*** Opening DATA RECORDS ***

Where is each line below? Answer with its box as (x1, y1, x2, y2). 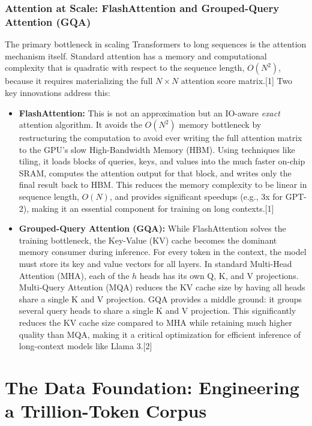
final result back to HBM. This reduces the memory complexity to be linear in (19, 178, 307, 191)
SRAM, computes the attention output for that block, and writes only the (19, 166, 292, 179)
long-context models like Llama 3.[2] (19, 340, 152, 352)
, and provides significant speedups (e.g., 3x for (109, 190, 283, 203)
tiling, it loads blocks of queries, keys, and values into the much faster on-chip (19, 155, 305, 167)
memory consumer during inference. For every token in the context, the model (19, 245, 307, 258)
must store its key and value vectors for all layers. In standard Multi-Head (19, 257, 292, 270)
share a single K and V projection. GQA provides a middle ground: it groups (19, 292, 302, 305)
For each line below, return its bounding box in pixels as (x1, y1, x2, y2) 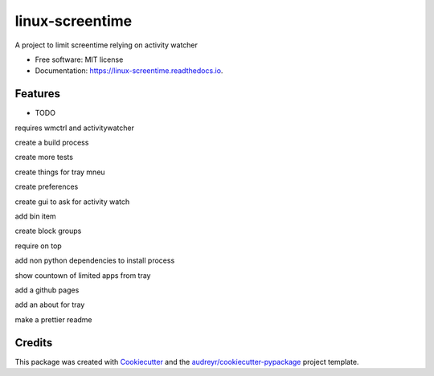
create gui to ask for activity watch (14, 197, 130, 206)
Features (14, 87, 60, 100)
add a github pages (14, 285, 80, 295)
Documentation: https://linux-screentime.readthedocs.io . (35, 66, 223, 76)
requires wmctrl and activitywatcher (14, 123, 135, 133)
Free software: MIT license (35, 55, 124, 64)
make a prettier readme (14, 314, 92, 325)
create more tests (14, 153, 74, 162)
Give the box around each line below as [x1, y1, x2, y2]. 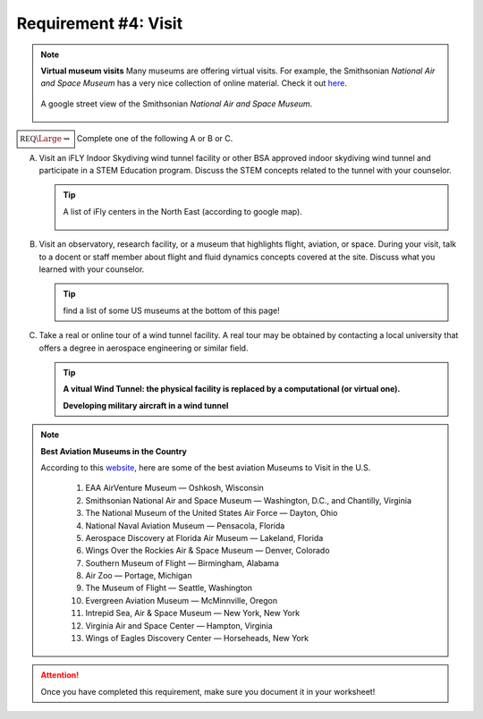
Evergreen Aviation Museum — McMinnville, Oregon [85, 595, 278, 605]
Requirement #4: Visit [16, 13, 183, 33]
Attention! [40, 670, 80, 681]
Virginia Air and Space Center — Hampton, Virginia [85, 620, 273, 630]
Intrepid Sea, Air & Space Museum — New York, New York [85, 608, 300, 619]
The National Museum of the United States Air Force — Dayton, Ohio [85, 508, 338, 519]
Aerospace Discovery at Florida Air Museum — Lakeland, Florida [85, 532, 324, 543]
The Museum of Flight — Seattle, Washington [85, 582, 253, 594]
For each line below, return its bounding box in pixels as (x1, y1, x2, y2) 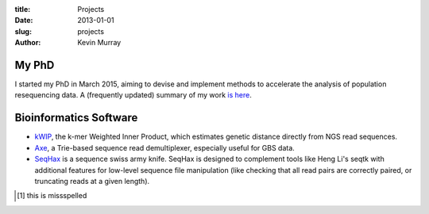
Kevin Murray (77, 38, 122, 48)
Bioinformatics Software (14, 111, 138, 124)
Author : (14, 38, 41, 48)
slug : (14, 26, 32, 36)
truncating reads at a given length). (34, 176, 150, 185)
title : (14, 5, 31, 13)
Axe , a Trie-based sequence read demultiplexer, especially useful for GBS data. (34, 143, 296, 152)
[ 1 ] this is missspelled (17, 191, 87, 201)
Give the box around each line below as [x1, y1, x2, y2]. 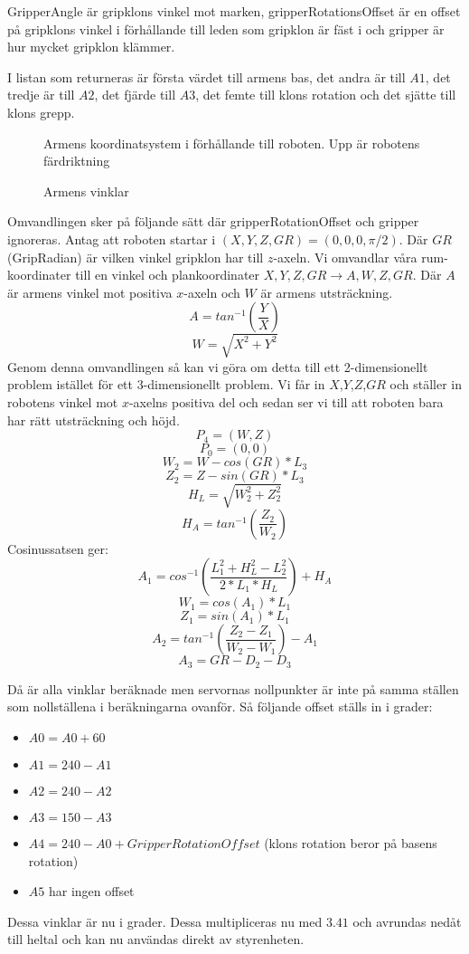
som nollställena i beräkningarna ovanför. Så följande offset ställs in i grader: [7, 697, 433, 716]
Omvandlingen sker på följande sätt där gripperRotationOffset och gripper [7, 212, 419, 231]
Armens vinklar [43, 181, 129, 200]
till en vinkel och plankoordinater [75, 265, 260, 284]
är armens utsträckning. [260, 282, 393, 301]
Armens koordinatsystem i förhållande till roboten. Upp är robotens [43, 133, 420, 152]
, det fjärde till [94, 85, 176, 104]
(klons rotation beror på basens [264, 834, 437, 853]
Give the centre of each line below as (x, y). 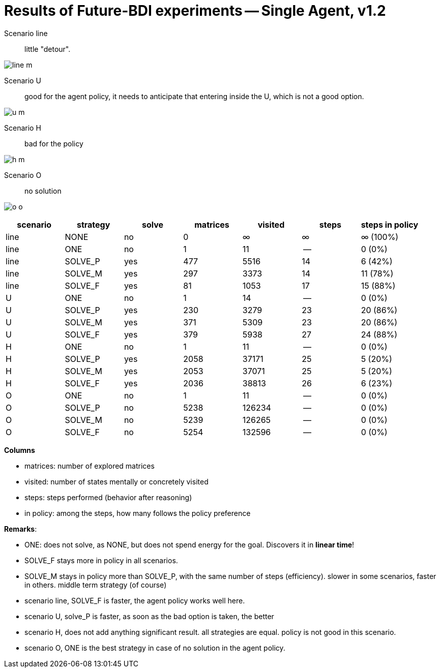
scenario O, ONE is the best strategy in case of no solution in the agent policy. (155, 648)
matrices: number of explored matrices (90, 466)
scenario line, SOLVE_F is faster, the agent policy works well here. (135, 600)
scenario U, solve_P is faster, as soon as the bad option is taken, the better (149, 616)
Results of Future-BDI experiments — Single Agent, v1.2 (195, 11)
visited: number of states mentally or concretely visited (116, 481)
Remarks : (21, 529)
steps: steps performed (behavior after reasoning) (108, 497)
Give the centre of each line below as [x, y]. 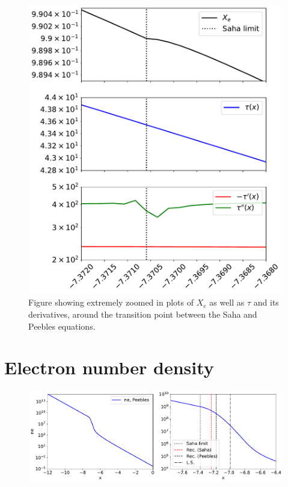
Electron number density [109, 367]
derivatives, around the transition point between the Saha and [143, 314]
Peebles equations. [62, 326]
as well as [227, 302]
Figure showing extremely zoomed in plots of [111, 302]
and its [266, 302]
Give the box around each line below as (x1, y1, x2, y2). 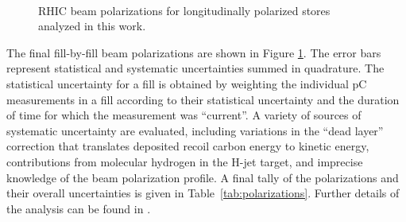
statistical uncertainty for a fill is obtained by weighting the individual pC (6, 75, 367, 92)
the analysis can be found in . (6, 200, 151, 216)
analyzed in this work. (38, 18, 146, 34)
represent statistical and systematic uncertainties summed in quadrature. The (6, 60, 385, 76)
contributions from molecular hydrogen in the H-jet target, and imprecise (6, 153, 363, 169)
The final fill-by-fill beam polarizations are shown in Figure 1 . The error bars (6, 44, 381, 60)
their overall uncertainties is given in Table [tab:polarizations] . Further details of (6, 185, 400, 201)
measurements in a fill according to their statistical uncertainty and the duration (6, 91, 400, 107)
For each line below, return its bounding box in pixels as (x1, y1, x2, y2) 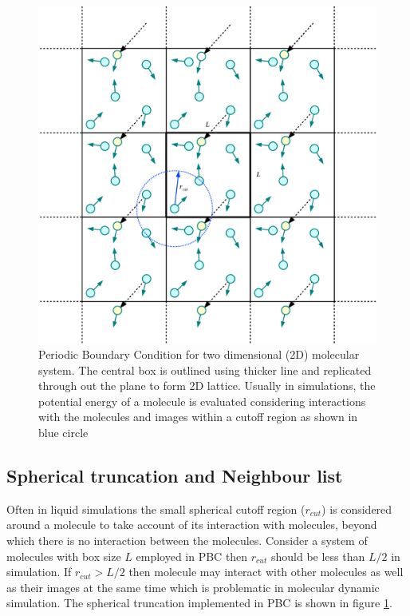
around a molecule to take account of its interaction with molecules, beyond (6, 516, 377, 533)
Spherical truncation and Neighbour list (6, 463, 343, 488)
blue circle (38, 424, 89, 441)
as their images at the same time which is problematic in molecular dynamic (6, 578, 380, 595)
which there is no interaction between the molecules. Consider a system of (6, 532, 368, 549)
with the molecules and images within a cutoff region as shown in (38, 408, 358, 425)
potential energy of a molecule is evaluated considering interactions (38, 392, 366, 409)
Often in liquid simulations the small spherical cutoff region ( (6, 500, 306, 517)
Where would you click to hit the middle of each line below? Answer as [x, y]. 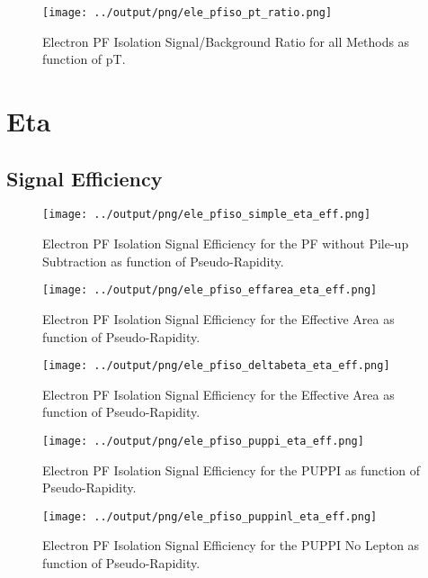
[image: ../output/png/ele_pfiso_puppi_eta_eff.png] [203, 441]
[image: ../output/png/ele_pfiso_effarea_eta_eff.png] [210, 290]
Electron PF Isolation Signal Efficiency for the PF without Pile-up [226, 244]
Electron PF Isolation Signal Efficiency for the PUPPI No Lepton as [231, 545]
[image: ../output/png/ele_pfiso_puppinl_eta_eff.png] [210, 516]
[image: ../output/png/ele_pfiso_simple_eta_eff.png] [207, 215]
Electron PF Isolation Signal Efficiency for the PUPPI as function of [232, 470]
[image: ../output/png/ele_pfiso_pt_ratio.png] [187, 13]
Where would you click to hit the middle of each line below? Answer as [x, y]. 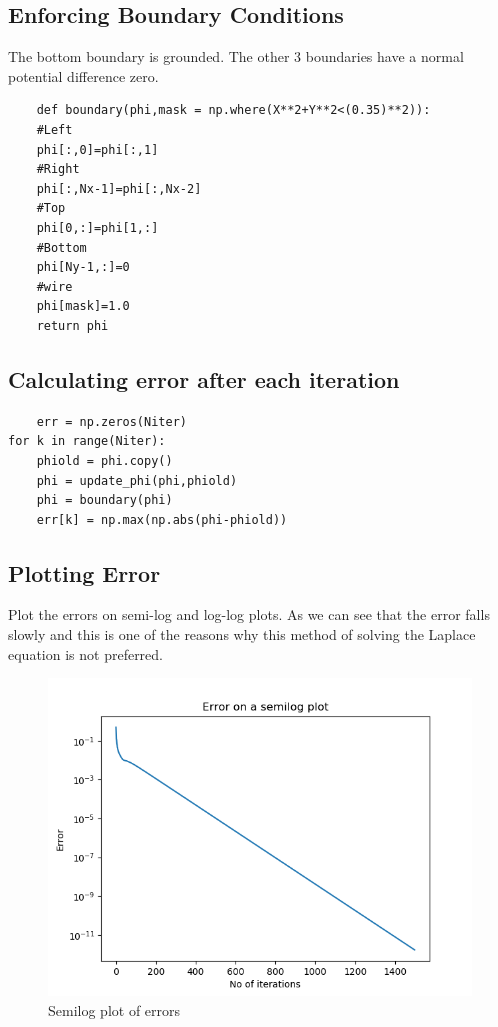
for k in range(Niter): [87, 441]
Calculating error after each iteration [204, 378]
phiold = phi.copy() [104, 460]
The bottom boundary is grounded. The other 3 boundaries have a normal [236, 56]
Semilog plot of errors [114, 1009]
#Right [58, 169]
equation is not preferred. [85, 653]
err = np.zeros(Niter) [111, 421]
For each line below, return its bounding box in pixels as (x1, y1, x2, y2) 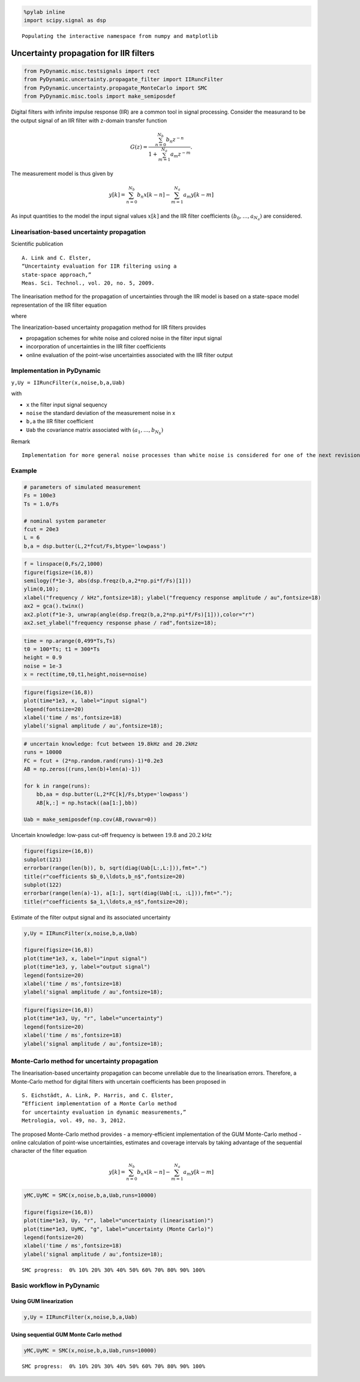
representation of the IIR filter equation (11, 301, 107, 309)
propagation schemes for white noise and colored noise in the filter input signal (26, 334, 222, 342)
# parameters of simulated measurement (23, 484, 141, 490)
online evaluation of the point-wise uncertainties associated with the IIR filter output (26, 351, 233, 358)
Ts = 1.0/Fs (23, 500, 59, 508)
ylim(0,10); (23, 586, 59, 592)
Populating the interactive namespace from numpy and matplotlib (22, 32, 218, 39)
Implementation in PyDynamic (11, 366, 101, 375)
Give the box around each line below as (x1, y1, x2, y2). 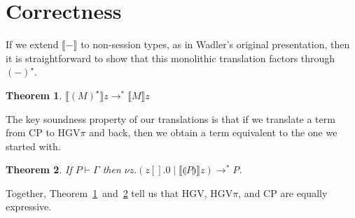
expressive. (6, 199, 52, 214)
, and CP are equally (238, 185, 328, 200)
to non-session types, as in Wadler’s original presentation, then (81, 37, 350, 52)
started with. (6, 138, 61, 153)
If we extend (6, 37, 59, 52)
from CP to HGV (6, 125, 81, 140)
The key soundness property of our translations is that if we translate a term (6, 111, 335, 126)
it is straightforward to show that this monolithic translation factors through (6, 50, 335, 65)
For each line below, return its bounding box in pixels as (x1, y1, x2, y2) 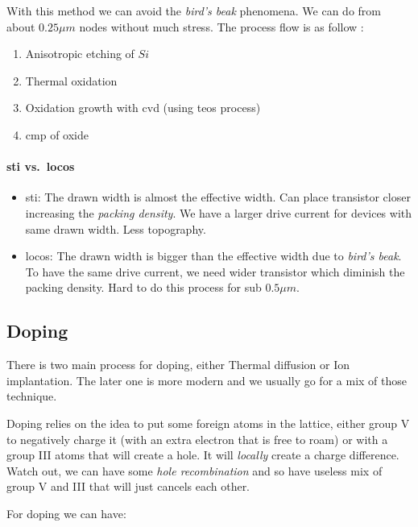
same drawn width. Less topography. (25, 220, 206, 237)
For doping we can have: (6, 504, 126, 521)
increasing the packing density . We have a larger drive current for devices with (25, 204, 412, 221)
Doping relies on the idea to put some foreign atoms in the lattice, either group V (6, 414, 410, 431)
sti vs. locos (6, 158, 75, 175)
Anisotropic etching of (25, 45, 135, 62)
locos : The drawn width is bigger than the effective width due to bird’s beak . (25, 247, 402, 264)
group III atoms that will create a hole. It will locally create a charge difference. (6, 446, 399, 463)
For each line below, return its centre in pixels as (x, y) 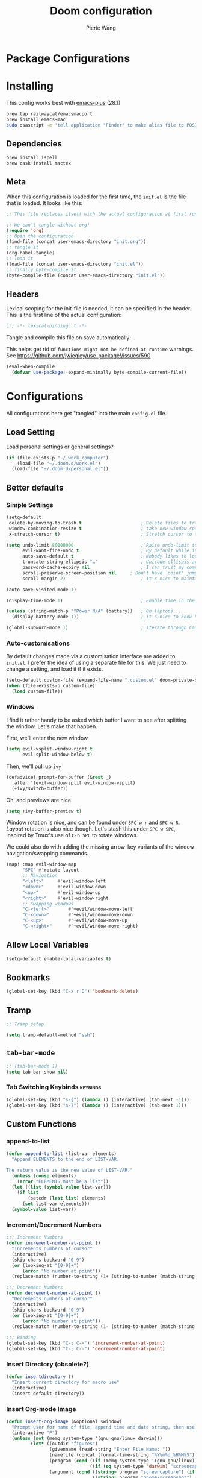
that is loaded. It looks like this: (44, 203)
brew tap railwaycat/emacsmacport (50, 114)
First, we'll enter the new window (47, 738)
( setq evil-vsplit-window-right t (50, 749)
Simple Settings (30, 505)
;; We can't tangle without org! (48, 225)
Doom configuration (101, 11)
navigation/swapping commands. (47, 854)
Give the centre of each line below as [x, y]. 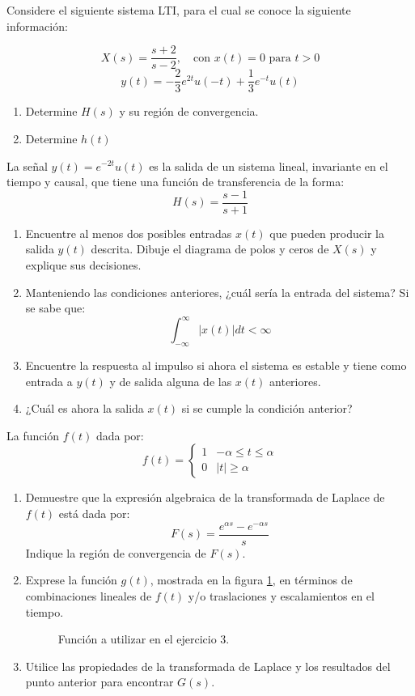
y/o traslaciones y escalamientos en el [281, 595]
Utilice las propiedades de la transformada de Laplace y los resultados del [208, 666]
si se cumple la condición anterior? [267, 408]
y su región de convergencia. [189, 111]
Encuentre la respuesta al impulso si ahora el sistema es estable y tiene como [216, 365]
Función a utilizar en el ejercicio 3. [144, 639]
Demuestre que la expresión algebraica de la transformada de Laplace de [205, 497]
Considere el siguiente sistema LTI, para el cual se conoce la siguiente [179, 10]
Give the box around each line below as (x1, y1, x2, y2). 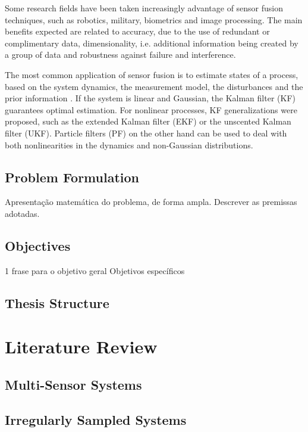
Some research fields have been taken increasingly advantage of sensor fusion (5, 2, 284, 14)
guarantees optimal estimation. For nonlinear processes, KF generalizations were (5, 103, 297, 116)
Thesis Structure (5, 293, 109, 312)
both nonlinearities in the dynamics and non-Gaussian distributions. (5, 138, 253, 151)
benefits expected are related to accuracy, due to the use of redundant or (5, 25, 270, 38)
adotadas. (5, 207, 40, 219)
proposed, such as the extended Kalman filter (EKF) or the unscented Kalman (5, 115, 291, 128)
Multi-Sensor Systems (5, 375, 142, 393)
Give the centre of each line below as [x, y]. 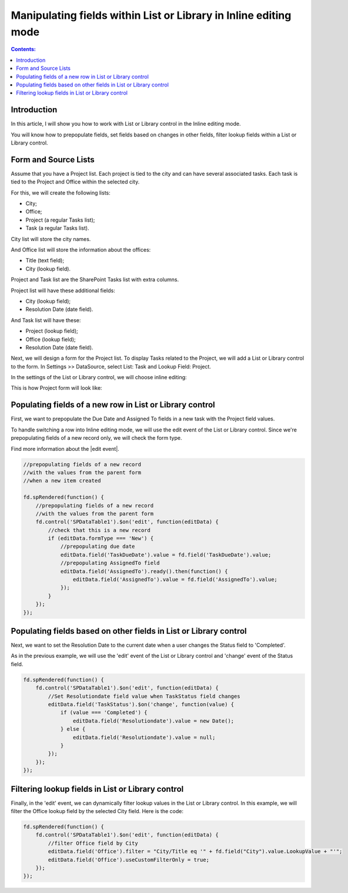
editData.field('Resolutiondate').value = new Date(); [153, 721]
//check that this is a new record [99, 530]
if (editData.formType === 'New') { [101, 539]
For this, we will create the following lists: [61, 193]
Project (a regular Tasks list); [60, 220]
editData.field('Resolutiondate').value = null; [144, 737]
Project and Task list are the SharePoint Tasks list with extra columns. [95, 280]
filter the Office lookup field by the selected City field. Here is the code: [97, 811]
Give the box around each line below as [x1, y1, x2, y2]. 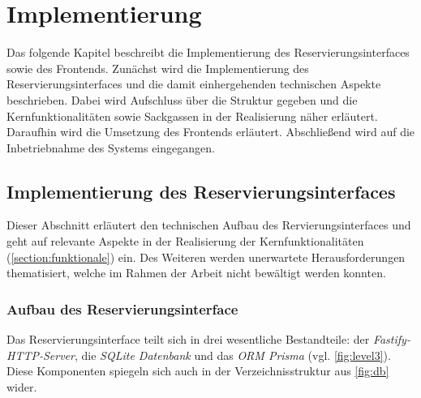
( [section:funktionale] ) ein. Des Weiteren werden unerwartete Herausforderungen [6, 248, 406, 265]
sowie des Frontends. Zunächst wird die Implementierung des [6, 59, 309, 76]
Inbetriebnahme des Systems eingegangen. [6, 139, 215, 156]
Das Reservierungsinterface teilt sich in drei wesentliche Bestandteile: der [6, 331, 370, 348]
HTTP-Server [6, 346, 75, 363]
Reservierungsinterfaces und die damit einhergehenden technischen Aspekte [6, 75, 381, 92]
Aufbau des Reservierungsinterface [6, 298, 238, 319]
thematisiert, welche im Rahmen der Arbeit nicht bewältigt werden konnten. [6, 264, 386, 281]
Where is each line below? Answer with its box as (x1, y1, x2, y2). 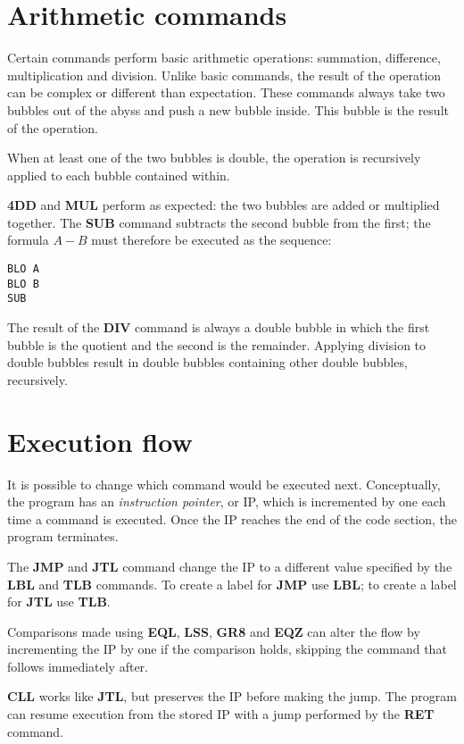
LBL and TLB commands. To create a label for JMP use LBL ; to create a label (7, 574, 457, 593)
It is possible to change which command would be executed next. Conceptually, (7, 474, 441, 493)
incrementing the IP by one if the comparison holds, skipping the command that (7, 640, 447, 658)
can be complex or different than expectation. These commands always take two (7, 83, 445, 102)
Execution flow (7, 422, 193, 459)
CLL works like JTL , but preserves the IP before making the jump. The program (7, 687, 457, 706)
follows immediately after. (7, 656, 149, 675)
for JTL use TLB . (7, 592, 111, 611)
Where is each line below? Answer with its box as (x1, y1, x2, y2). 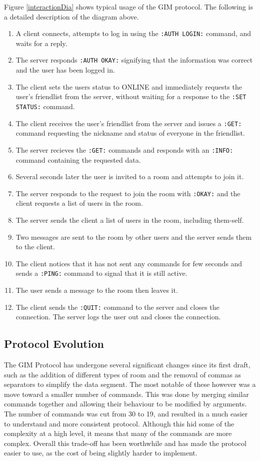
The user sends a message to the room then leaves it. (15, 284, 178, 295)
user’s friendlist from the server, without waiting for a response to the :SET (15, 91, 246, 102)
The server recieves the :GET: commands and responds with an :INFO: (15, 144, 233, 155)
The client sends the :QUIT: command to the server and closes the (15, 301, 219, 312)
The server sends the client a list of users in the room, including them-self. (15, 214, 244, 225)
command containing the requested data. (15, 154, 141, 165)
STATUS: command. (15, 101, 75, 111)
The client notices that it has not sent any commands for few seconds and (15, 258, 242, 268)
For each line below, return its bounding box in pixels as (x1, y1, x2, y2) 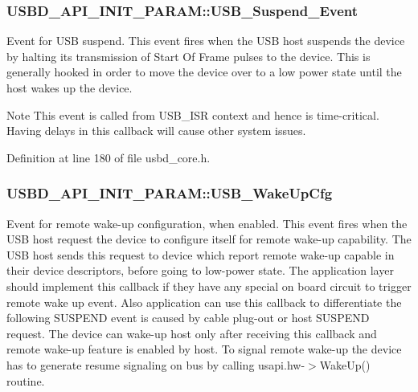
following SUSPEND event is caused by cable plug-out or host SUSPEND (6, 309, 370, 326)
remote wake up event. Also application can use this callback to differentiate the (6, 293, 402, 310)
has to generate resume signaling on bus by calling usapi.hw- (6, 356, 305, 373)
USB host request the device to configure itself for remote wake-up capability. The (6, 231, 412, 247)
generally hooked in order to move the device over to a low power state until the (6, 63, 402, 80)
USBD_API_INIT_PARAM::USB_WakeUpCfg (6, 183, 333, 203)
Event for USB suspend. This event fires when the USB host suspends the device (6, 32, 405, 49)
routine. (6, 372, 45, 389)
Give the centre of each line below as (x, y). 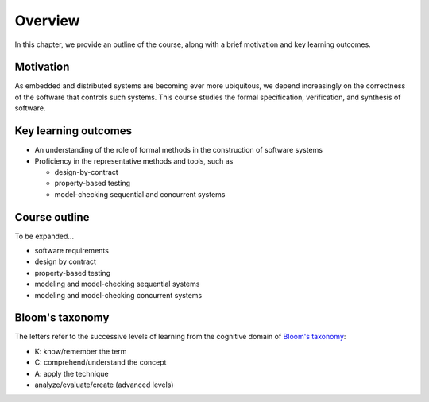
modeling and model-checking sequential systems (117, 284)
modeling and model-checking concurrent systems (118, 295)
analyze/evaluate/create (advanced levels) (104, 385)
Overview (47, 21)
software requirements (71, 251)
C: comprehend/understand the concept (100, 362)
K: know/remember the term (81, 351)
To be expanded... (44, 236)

*** Closing DATA RECORDS ***

WORK REQUIRED
The material above holds pictures; leave them out. Repeat exactly the lines from the one containing "locos : The" through the one containing "Thesis Structure (5, 293, 109, 312)", and nothing else.

WRITTEN REPLY
locos : The drawn width is bigger than the effective width due to bird’s beak . (25, 247, 402, 264)
group III atoms that will create a hole. It will locally create a charge difference. (6, 446, 399, 463)
For each line below, return its centre in pixels as (x, y) 
that is loaded. It looks like this: (44, 203)
brew tap railwaycat/emacsmacport (50, 114)
First, we'll enter the new window (47, 738)
( setq evil-vsplit-window-right t (50, 749)
Simple Settings (30, 505)
;; We can't tangle without org! (48, 225)
Doom configuration (101, 11)
navigation/swapping commands. (47, 854)
Give the centre of each line below as [x, y]. 
y/o traslaciones y escalamientos en el [281, 595]
Utilice las propiedades de la transformada de Laplace y los resultados del [208, 666]
si se cumple la condición anterior? [267, 408]
y su región de convergencia. [189, 111]
Encuentre la respuesta al impulso si ahora el sistema es estable y tiene como [216, 365]
Función a utilizar en el ejercicio 3. [144, 639]
Demuestre que la expresión algebraica de la transformada de Laplace de [205, 497]
Considere el siguiente sistema LTI, para el cual se conoce la siguiente [179, 10]
Give the box around each line below as (x1, y1, x2, y2). 
Some research fields have been taken increasingly advantage of sensor fusion (5, 2, 284, 14)
guarantees optimal estimation. For nonlinear processes, KF generalizations were (5, 103, 297, 116)
Thesis Structure (5, 293, 109, 312)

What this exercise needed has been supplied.